**Your assignment:** Please output the entries that follow exactly, without a single image.

[Stored records]
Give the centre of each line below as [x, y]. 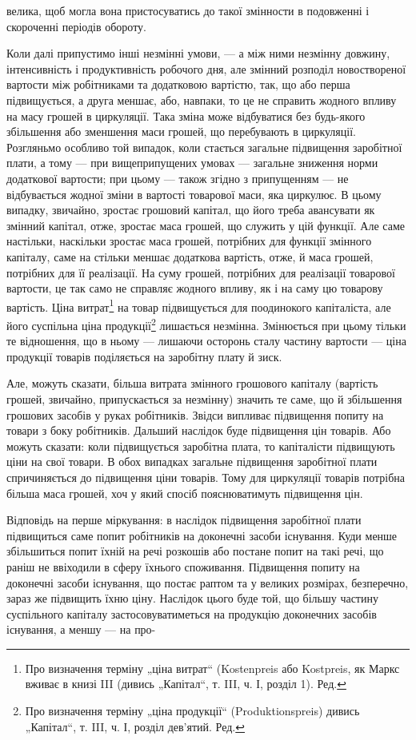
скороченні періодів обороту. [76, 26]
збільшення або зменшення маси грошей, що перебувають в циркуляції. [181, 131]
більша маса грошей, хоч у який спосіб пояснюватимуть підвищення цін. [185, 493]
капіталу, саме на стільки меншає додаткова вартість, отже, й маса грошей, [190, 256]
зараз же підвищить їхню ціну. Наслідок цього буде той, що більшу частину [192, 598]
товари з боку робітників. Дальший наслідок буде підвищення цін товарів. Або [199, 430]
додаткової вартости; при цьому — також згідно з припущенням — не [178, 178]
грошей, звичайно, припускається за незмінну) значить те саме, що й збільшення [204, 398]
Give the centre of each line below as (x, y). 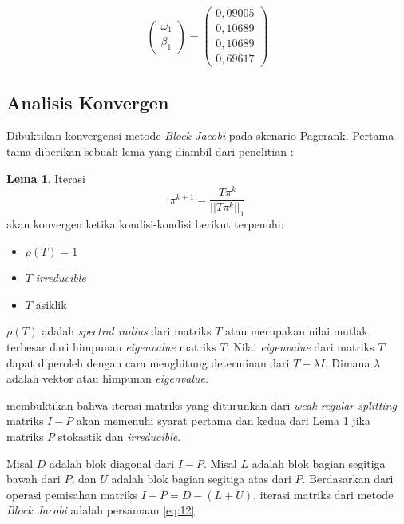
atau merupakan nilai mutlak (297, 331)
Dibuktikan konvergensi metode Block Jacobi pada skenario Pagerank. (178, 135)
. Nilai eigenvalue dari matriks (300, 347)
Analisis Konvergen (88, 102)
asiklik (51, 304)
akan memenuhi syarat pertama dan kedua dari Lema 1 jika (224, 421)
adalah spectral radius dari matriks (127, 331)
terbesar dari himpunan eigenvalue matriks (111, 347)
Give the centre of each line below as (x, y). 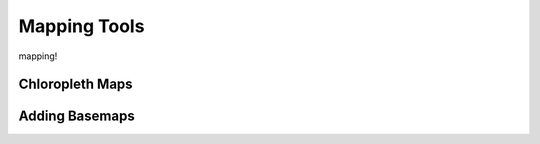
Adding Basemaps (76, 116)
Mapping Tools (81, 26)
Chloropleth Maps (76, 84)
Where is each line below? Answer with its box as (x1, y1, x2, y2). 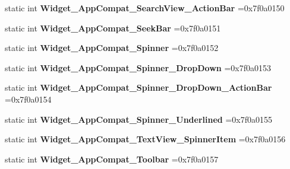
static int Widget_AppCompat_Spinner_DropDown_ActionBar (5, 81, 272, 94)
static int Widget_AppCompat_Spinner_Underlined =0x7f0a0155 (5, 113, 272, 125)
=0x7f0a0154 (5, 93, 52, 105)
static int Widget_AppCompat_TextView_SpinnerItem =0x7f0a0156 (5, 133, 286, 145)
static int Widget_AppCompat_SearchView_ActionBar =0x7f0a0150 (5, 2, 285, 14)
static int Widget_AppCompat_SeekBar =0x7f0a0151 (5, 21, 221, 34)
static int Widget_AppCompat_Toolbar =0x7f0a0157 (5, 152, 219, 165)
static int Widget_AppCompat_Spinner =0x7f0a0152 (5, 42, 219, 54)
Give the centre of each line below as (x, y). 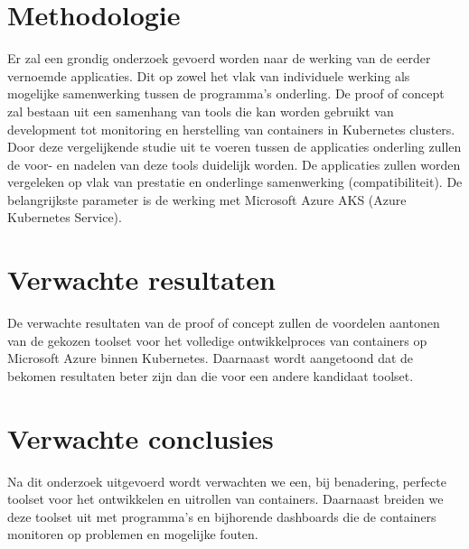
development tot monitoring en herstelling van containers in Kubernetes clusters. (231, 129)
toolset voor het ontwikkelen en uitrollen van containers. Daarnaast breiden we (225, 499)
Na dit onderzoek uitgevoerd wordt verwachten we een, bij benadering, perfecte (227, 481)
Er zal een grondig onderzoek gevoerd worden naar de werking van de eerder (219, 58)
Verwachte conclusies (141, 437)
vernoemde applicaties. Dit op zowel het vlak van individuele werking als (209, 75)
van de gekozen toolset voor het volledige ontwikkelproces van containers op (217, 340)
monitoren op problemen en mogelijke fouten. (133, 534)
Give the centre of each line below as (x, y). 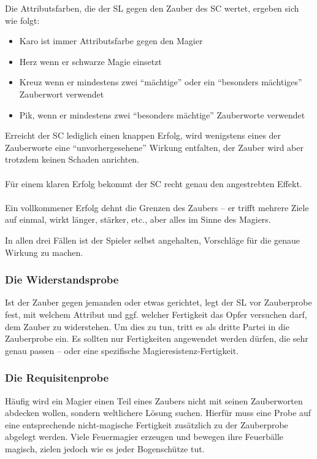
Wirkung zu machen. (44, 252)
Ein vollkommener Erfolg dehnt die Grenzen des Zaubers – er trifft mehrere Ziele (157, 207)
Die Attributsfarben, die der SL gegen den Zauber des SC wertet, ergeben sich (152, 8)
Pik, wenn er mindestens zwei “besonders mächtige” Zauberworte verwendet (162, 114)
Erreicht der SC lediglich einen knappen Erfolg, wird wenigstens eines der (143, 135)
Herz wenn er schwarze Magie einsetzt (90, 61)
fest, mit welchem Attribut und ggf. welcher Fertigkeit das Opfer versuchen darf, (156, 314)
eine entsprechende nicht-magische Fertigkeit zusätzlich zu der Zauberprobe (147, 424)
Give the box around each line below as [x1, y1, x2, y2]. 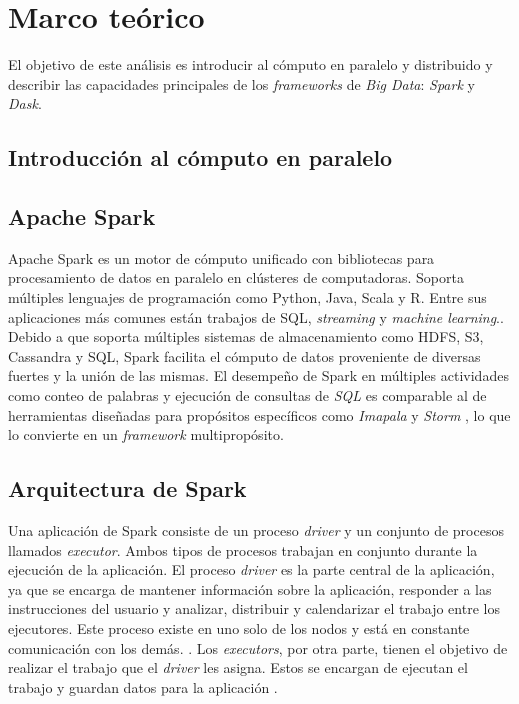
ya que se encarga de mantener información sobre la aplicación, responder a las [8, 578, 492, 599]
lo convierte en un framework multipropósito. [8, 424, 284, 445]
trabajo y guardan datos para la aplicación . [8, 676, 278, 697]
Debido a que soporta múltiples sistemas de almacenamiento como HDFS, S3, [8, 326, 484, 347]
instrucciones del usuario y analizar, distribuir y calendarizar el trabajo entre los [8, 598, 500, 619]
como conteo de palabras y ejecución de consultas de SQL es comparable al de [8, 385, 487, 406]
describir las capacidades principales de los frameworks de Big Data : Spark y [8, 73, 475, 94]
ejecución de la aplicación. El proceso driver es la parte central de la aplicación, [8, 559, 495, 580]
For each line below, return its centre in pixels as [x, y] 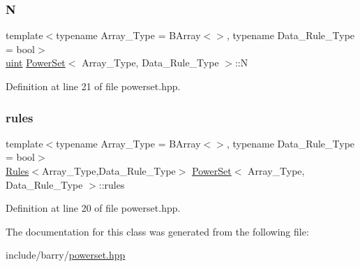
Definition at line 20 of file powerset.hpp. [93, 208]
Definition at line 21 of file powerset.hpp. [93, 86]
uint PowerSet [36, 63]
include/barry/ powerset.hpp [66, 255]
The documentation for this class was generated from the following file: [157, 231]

**Response box:**
Give the centre of each line below as [x, y]. 
скороченні періодів обороту. [76, 26]
збільшення або зменшення маси грошей, що перебувають в циркуляції. [181, 131]
більша маса грошей, хоч у який спосіб пояснюватимуть підвищення цін. [185, 493]
капіталу, саме на стільки меншає додаткова вартість, отже, й маса грошей, [190, 256]
зараз же підвищить їхню ціну. Наслідок цього буде той, що більшу частину [192, 598]
товари з боку робітників. Дальший наслідок буде підвищення цін товарів. Або [199, 430]
додаткової вартости; при цьому — також згідно з припущенням — не [178, 178]
грошей, звичайно, припускається за незмінну) значить те саме, що й збільшення [204, 398]
Give the centre of each line below as (x, y). 
atau merupakan nilai mutlak (297, 331)
Dibuktikan konvergensi metode Block Jacobi pada skenario Pagerank. (178, 135)
. Nilai eigenvalue dari matriks (300, 347)
Analisis Konvergen (88, 102)
asiklik (51, 304)
akan memenuhi syarat pertama dan kedua dari Lema 1 jika (224, 421)
adalah spectral radius dari matriks (127, 331)
terbesar dari himpunan eigenvalue matriks (111, 347)
Give the centre of each line below as (x, y). 
Adding Basemaps (76, 116)
Mapping Tools (81, 26)
Chloropleth Maps (76, 84)
Where is each line below? Answer with its box as (x1, y1, x2, y2). 
static int Widget_AppCompat_Spinner_DropDown_ActionBar (5, 81, 272, 94)
static int Widget_AppCompat_Spinner_Underlined =0x7f0a0155 (5, 113, 272, 125)
=0x7f0a0154 (5, 93, 52, 105)
static int Widget_AppCompat_TextView_SpinnerItem =0x7f0a0156 (5, 133, 286, 145)
static int Widget_AppCompat_SearchView_ActionBar =0x7f0a0150 (5, 2, 285, 14)
static int Widget_AppCompat_SeekBar =0x7f0a0151 (5, 21, 221, 34)
static int Widget_AppCompat_Toolbar =0x7f0a0157 (5, 152, 219, 165)
static int Widget_AppCompat_Spinner =0x7f0a0152 (5, 42, 219, 54)
Give the centre of each line below as (x, y). 
development tot monitoring en herstelling van containers in Kubernetes clusters. (231, 129)
toolset voor het ontwikkelen en uitrollen van containers. Daarnaast breiden we (225, 499)
Na dit onderzoek uitgevoerd wordt verwachten we een, bij benadering, perfecte (227, 481)
Er zal een grondig onderzoek gevoerd worden naar de werking van de eerder (219, 58)
Verwachte conclusies (141, 437)
vernoemde applicaties. Dit op zowel het vlak van individuele werking als (209, 75)
van de gekozen toolset voor het volledige ontwikkelproces van containers op (217, 340)
monitoren op problemen en mogelijke fouten. (133, 534)
Give the centre of each line below as (x, y). 
Wirkung zu machen. (44, 252)
Ein vollkommener Erfolg dehnt die Grenzen des Zaubers – er trifft mehrere Ziele (157, 207)
Die Attributsfarben, die der SL gegen den Zauber des SC wertet, ergeben sich (152, 8)
Pik, wenn er mindestens zwei “besonders mächtige” Zauberworte verwendet (162, 114)
Erreicht der SC lediglich einen knappen Erfolg, wird wenigstens eines der (143, 135)
Herz wenn er schwarze Magie einsetzt (90, 61)
fest, mit welchem Attribut und ggf. welcher Fertigkeit das Opfer versuchen darf, (156, 314)
eine entsprechende nicht-magische Fertigkeit zusätzlich zu der Zauberprobe (147, 424)
Give the box around each line below as [x1, y1, x2, y2]. 
ya que se encarga de mantener información sobre la aplicación, responder a las [8, 578, 492, 599]
lo convierte en un framework multipropósito. [8, 424, 284, 445]
trabajo y guardan datos para la aplicación . [8, 676, 278, 697]
Debido a que soporta múltiples sistemas de almacenamiento como HDFS, S3, [8, 326, 484, 347]
instrucciones del usuario y analizar, distribuir y calendarizar el trabajo entre los [8, 598, 500, 619]
como conteo de palabras y ejecución de consultas de SQL es comparable al de [8, 385, 487, 406]
describir las capacidades principales de los frameworks de Big Data : Spark y [8, 73, 475, 94]
ejecución de la aplicación. El proceso driver es la parte central de la aplicación, [8, 559, 495, 580]
For each line below, return its centre in pixels as [x, y] 
Definition at line 20 of file powerset.hpp. [93, 208]
Definition at line 21 of file powerset.hpp. [93, 86]
uint PowerSet [36, 63]
include/barry/ powerset.hpp [66, 255]
The documentation for this class was generated from the following file: [157, 231]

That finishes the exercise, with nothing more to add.